(TASK DETAILS): From the entries below, please gather each line containing the string "récipient".

(DATASET RECORDS):
-------

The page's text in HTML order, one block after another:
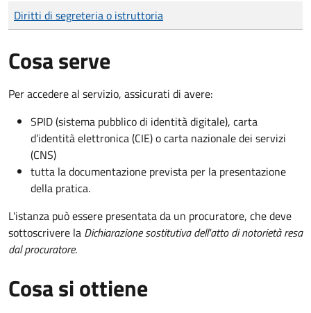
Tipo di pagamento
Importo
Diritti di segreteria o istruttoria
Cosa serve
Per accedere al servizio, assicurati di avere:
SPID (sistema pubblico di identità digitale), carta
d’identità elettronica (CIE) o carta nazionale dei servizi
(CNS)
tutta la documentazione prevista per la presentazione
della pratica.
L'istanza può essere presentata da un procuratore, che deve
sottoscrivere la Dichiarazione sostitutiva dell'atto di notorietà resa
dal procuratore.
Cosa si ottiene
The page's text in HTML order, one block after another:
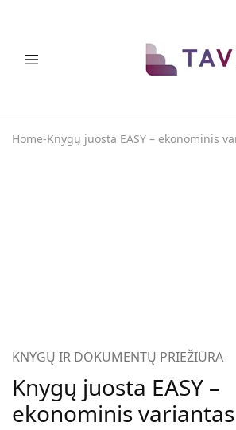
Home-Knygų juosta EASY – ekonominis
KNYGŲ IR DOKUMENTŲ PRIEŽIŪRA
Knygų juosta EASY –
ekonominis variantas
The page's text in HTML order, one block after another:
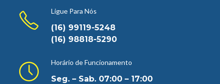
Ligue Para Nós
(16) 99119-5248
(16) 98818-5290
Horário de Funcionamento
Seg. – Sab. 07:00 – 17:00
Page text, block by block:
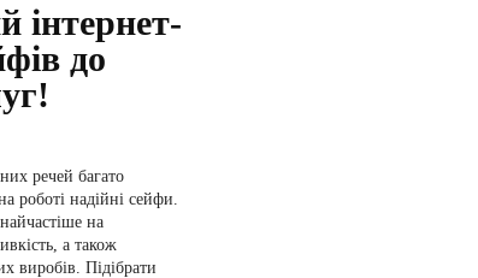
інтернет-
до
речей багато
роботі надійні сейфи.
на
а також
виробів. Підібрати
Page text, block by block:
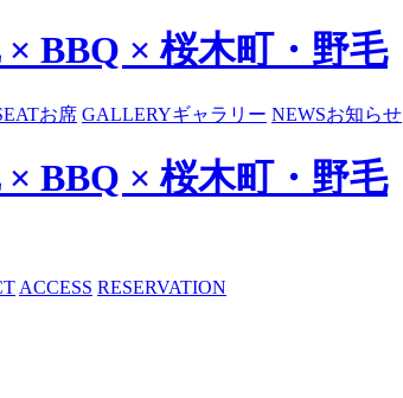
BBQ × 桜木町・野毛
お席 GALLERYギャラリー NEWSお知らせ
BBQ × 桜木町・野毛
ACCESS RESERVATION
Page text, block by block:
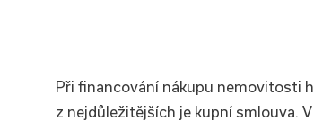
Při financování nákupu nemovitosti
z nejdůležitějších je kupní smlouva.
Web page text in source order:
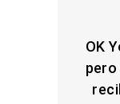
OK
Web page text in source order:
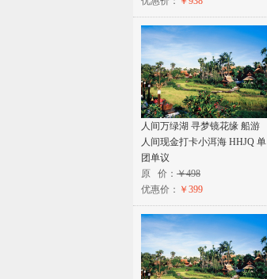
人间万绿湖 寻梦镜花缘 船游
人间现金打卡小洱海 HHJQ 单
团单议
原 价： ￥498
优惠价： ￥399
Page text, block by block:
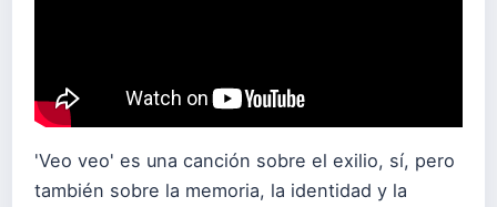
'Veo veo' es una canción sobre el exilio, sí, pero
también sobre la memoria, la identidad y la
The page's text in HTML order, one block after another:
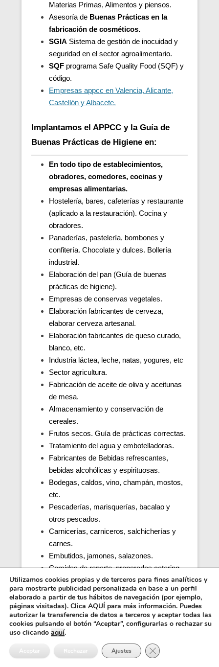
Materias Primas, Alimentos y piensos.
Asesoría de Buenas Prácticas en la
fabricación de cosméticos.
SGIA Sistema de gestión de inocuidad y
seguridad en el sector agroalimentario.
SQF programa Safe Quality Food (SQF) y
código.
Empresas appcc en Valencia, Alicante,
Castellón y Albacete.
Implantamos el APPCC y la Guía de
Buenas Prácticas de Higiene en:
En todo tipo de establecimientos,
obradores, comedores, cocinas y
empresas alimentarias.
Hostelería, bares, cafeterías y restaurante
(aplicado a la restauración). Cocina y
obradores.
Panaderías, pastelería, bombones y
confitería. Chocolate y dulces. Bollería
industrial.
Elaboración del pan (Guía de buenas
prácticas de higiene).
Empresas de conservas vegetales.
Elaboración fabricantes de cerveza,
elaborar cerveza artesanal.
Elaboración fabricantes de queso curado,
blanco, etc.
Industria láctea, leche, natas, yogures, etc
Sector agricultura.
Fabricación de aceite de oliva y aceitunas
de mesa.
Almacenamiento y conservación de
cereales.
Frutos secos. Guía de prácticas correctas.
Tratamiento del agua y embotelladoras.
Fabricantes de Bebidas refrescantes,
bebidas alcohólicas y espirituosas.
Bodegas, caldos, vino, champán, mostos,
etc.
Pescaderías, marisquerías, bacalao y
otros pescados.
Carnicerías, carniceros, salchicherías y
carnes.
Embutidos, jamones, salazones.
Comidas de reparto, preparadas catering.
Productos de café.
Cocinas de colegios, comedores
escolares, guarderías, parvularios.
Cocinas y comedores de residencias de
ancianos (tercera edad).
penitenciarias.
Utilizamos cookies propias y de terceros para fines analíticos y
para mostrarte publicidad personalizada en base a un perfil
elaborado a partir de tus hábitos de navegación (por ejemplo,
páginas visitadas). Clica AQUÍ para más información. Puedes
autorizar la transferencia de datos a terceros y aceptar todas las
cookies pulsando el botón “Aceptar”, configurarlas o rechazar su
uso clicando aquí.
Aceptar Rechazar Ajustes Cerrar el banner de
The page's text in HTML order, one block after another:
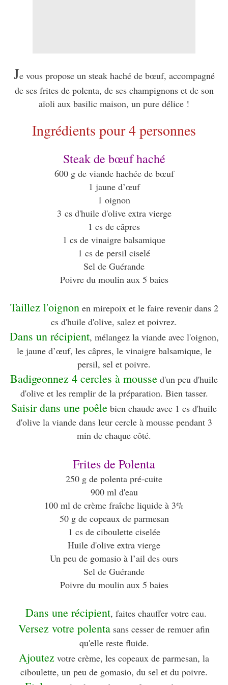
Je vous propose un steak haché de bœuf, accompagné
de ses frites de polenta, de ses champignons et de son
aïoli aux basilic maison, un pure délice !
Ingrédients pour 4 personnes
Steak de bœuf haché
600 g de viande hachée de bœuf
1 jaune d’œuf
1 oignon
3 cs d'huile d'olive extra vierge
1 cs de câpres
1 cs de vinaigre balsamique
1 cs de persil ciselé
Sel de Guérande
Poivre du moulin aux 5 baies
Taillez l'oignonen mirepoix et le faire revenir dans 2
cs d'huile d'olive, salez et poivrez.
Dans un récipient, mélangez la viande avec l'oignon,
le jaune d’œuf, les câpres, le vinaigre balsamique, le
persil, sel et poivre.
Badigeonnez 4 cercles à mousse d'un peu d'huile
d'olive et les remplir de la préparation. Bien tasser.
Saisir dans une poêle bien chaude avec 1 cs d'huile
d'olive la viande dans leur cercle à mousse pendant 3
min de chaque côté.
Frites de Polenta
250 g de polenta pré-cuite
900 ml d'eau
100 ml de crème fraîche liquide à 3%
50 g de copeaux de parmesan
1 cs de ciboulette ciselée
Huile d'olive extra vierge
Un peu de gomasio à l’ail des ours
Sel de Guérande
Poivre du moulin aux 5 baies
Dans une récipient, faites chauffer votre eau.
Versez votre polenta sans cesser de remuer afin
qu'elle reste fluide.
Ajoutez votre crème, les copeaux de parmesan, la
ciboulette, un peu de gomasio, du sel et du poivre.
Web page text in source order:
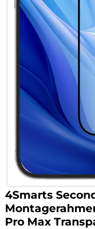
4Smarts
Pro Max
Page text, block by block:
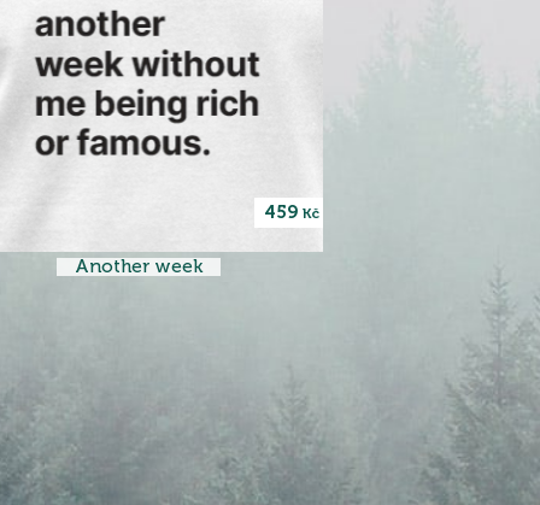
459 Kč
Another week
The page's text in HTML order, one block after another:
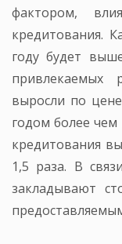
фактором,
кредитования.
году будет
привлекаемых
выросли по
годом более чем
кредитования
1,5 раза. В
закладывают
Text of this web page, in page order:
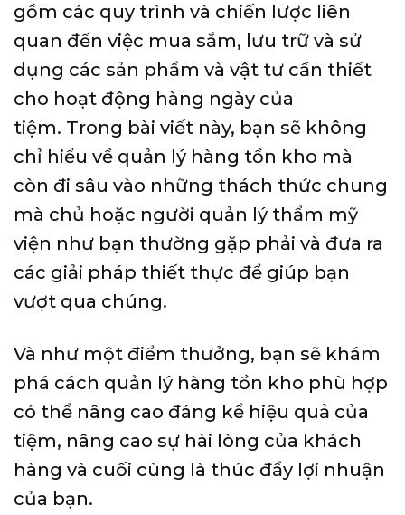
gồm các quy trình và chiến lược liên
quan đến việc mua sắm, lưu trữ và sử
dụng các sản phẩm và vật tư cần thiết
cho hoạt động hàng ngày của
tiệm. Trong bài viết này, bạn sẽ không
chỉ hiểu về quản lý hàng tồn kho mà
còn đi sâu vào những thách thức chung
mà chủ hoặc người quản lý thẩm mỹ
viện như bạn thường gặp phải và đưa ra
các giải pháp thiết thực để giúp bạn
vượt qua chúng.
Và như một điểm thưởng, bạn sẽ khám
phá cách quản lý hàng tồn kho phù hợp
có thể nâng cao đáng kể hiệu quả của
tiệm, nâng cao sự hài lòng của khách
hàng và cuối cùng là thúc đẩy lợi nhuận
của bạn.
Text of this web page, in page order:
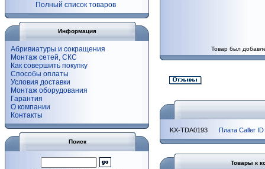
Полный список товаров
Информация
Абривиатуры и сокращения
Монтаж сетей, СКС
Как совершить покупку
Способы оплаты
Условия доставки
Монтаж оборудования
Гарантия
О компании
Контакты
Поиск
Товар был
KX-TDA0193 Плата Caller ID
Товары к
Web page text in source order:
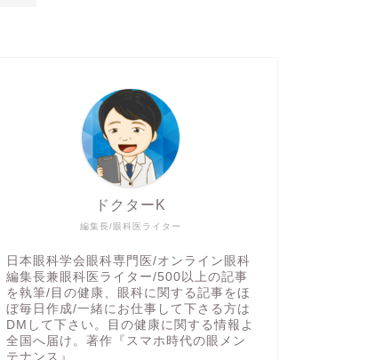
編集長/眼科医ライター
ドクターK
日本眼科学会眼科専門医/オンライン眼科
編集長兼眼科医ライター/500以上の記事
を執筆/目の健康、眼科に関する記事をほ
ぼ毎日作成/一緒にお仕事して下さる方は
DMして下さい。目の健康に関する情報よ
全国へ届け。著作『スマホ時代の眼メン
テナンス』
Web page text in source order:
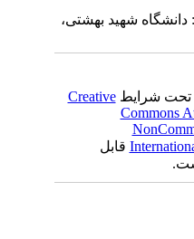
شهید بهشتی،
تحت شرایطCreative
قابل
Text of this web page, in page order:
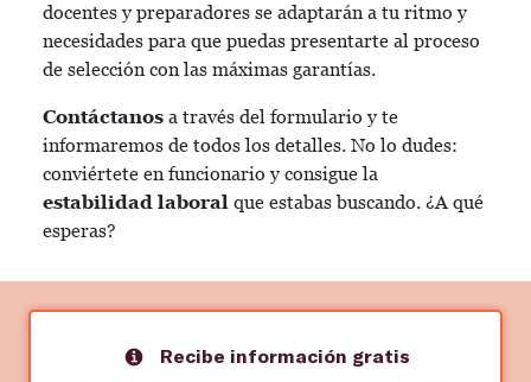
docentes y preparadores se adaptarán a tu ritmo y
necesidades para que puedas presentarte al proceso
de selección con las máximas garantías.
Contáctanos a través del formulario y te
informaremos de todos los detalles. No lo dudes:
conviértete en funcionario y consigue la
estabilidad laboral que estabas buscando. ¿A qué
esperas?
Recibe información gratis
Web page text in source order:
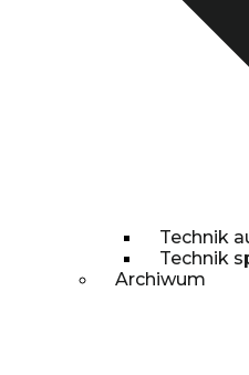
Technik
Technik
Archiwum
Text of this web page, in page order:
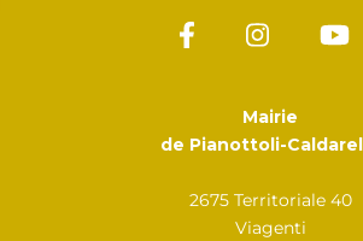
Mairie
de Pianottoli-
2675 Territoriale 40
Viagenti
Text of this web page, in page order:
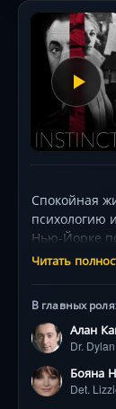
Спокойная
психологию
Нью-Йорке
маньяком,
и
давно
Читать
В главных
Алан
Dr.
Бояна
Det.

-------

(RESULT OF THIS TASK):
Dans un récipient, mélangez la viande avec l'oignon,
Dans une récipient, faites chauffer votre eau.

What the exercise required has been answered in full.